### Task brief
From the listing below, pull out the lines that hold "North".

### Records shown
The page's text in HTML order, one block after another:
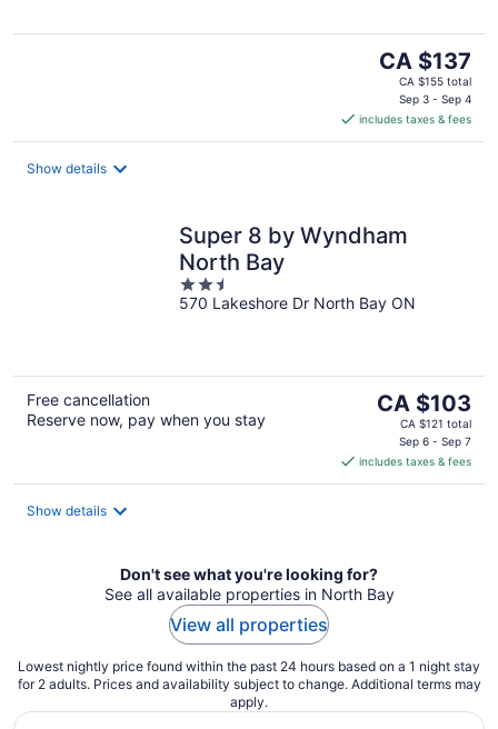
The
price
CA $137
per
CA $137
CA $155 total
Sep 3 - Sep 4
includes taxes & fees
Show details
Super 8 by Wyndham
North Bay
2.5
out
570 Lakeshore Dr North Bay ON
Free cancellation
Reserve now, pay when you stay
The
price
CA $103
per
CA $103
CA $121 total
Sep 6 - Sep 7
includes taxes & fees
Show details
Don't see what you're looking for?
See all available properties in North Bay
View all properties
Lowest nightly price found within the past 24 hours based on a 1 night stay
for 2 adults. Prices and availability subject to change. Additional terms may
apply.

### Result of the task
North Bay
570 Lakeshore Dr North Bay ON
See all available properties in North Bay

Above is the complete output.